# [What is needed]
Your task is to copy each line of the material that holds the word "Check".

# [Supplied information]
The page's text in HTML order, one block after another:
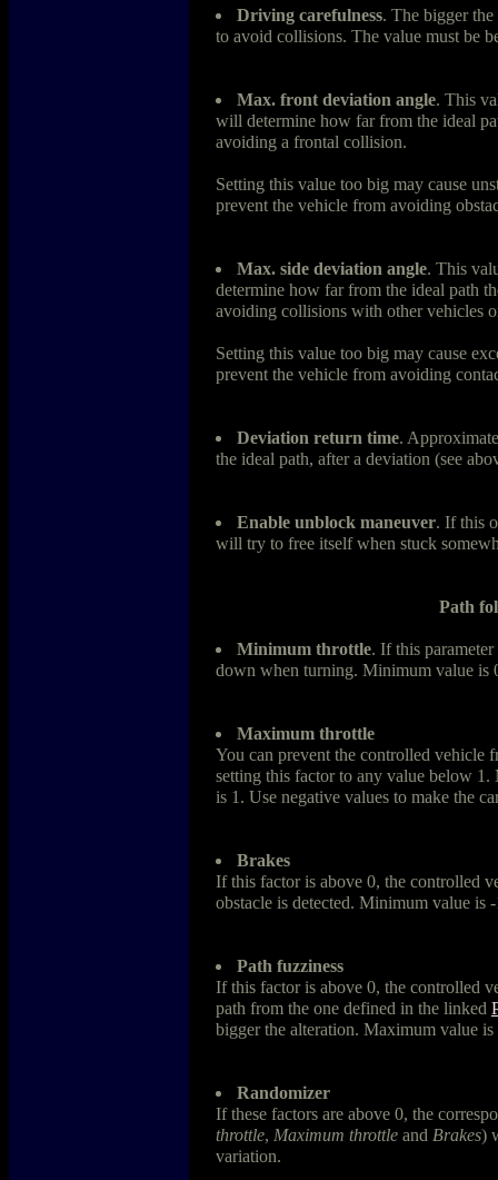
Driving carefulness. The bigger
to avoid collisions. The value must be
Max. front deviation angle. This
will determine how far from the ideal
avoiding a frontal collision.
Setting this value too big may cause
prevent the vehicle from avoiding
Max. side deviation angle. This
determine how far from the ideal path
avoiding collisions with other vehicles
Setting this value too big may cause
prevent the vehicle from avoiding
Deviation return time.
the ideal path, after a deviation (see
Enable unblock maneuver. If this
will try to free itself when stuck
Path
Minimum throttle. If this
down when turning. Minimum value is
Maximum throttle
You can prevent the controlled vehicle
setting this factor to any value below
is 1. Use negative values to make the
Brakes
If this factor is above 0, the controlled
obstacle is detected. Minimum value is
Path fuzziness
If this factor is above 0, the controlled
path from the one defined in the linked
bigger the alteration. Maximum value is
Randomizer
If these factors are above 0, the
throttle, Maximum throttle and Brakes)
variation.
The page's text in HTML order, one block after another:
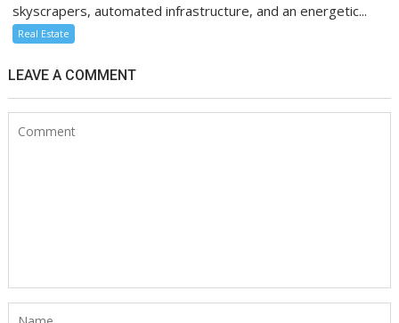
skyscrapers, automated infrastructure, and an energetic...
Real Estate
LEAVE A COMMENT
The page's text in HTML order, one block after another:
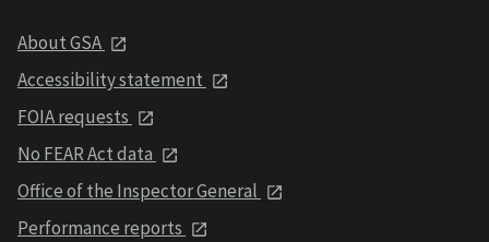
About GSA
Accessibility statement
FOIA requests
No FEAR Act data
Office of the Inspector General
Performance reports
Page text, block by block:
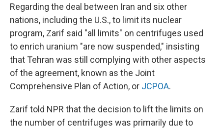
Regarding the deal between Iran and six other
nations, including the U.S., to limit its nuclear
program, Zarif said "all limits" on centrifuges used
to enrich uranium "are now suspended," insisting
that Tehran was still complying with other aspects
of the agreement, known as the Joint
Comprehensive Plan of Action, or JCPOA.
Zarif told NPR that the decision to lift the limits on
the number of centrifuges was primarily due to
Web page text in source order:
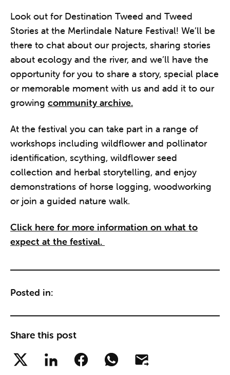
Look out for Destination Tweed and Tweed
Stories at the Merlindale Nature Festival! We’ll be
there to chat about our projects, sharing stories
about ecology and the river, and we’ll have the
opportunity for you to share a story, special place
or memorable moment with us and add it to our
growing community archive.
At the festival you can take part in a range of
workshops including wildflower and pollinator
identification, scything, wildflower seed
collection and herbal storytelling, and enjoy
demonstrations of horse logging, woodworking
or join a guided nature walk.
Click here for more information on what to
expect at the festival.
Posted in:
Share this post
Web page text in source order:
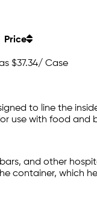
Price
$37.34/ Case
to line the
use with food
and other
container, which
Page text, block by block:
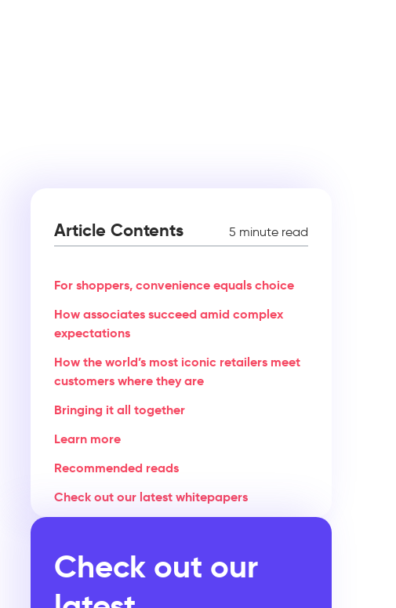
5 minute read
Article Contents
For shoppers, convenience equals choice
How associates succeed amid complex
expectations
How the world’s most iconic retailers meet
customers where they are
Bringing it all together
Learn more
Recommended reads
Check out our latest whitepapers
Check out our
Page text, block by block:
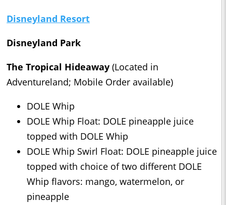
Disneyland Resort
Disneyland Park
The Tropical Hideaway (Located in
Adventureland; Mobile Order available)
DOLE Whip
DOLE Whip Float: DOLE pineapple juice
topped with DOLE Whip
DOLE Whip Swirl Float: DOLE pineapple juice
topped with choice of two different DOLE
Whip flavors: mango, watermelon, or
pineapple
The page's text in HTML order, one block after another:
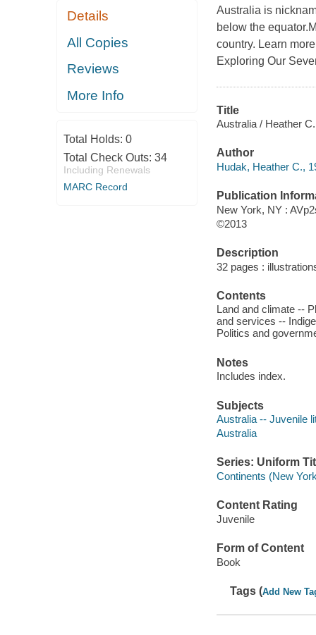
Details
All Copies
Reviews
More Info
Total Holds: 0
Total Check Outs: 34
Including Renewals
MARC Record
Australia is
below the
country. Learn
Exploring Our
Title
Australia / Heather
Author
Hudak, Heather C.,
Publication
New York, NY :
©2013
Description
32 pages :
Contents
Land and climate --
and services --
Politics and
Notes
Includes index.
Subjects
Australia -- Juvenile
Australia
Series: Uniform
Continents (New
Content Rating
Juvenile
Form of Content
Book
Tags (Add New
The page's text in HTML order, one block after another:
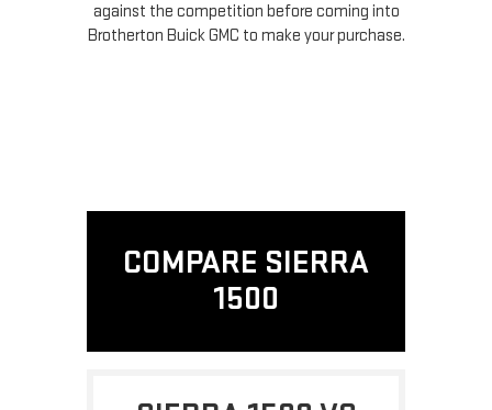
against the competition before coming into
Brotherton Buick GMC to make your purchase.
COMPARE SIERRA
1500

# [Expected answer]
Check out our latest whitepapers
Check out our
Total Check Outs: 34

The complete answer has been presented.